How to get the “sycophancy vector”: Take a dataset of pairs of sycophantic and non-sycophantic answers to questions, and compute the average difference of the embeddings at layer 29 in the residual stream of the last answer token. On inference, just add this vector to the embedding in the same layer, for each forward pass.
See also a recent DeepMind paper on reducing sycophancy by finetuning on synthetic data. It does seem like we are yet to find some application of “steering” via model internals that cannot be done by just finetuning the model.
Edit: To be clear, I’m not against this line of research. Activation engineering, in addition to being more interpretable, has other benefits over finetuning.5
What scaling laws can predict now is pretraining loss. What we want to predict is accuracy on a given task, ideally after finetuning.
They finetune a set of LLaMa models on the GSM8K math dataset, and show two scaling laws (in the interval of accuracies on those models) :
Accuracy increases linearly with log( finetuning dataset size ).
Accuracy after finetuning increases linearly with falling pretraining loss.
Cool results, but GSM8K is not really difficult. To see if this helps with predicting emergent capabilities, it would be better to test on more complex tasks.
Chain of thought (CoT) clearly improves LM performance on most tasks. The intuitive explanation is that the CoT is the model’s reasoning, and we can understand the high-level reasoning process by reading the CoT. That intuition is wrong.
They measure different ways in which this can fail on eight different benchmarks. For example, on all except the hardest (AQuA) benchmark, they find significant evidence of post-hoc reasoning.
The role of chain of thought in reasoning was on many people’s minds this summer, here are some cool works:
the notion of counterfactual simulatability might be a useful evaluation metric;
LLMs are (mostly) not helped by filler tokens had some interesting discussion in the comments.

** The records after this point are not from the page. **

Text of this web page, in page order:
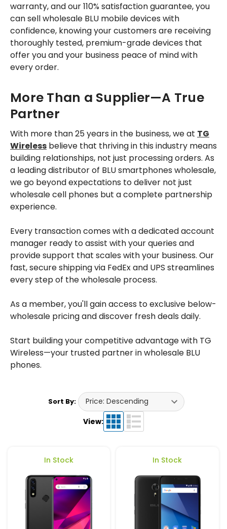
warranty, and our 110% satisfaction guarantee, you
can sell wholesale BLU mobile devices with
confidence, knowing your customers are receiving
thoroughly tested, premium-grade devices that
offer you and your business peace of mind with
every order.
More Than a Supplier—A True
Partner
With more than 25 years in the business, we at TG
Wireless believe that thriving in this industry means
building relationships, not just processing orders. As
a leading distributor of BLU smartphones wholesale,
we go beyond expectations to deliver not just
wholesale cell phones but a complete partnership
experience.
Every transaction comes with a dedicated account
manager ready to assist with your queries and
provide support that scales with your business. Our
fast, secure shipping via FedEx and UPS streamlines
every step of the wholesale process.
As a member, you'll gain access to exclusive below-
wholesale pricing and discover fresh deals daily.
Start building your competitive advantage with TG
Wireless—your trusted partner in wholesale BLU
phones.
Sort By:
View:
In Stock In Stock
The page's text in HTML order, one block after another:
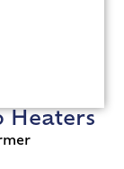
Heaters

Survey of ways RLHF can fail, categorizing three sources of issues: human feedback, reward model, and the learned policy. Here are some fundamental issues with:
human feedback: humans cannot evaluate very difficult tasks; human approval can be gamed.
reward model: context-dependent human preferences are difficult to model; a single reward function for societal preferences leads to tyranny of the majority.
policy: optimal RL agents seek power; goals can misgeneralize in deployment.
I recommend pondering the following sentence:
Because it optimizes for human approval, RLHF in particular demands a special type of caution because many of its failures will actively tend to be ones that humans struggle to notice.
Thanks to Charbel-Raphaël Segerie for reviewing.
The paper becomes more impressive when you realize that: a) the method produces nonsensical attributions on 810M models; b) almost all the work was likely in the optimizations required to scale this from 810M to 52B models. I’m glad they persevered!
Or multiple tokens, as in Steering GPT-2-XL by adding an activation vector [Turner et al., 2023]. This method is unrelated to steering models by modifying weights globally, what the similarly-named task vector method does.
As John Wentworth says:
The appeal of steering is not necessarily that it allows us to do things which cannot be done just by finetuning (…) The appeal of steering is that it's a way of getting an AI to do what we want, without applying any direct optimization against human feedback - and therefore without directly optimizing for failure modes which humans will struggle to notice. (Vanilla prompting of predictive models is also a way to steer without direct optimization against human feedback; the question "can steering do things which vanilla prompting can't?" is thus also an interesting one.)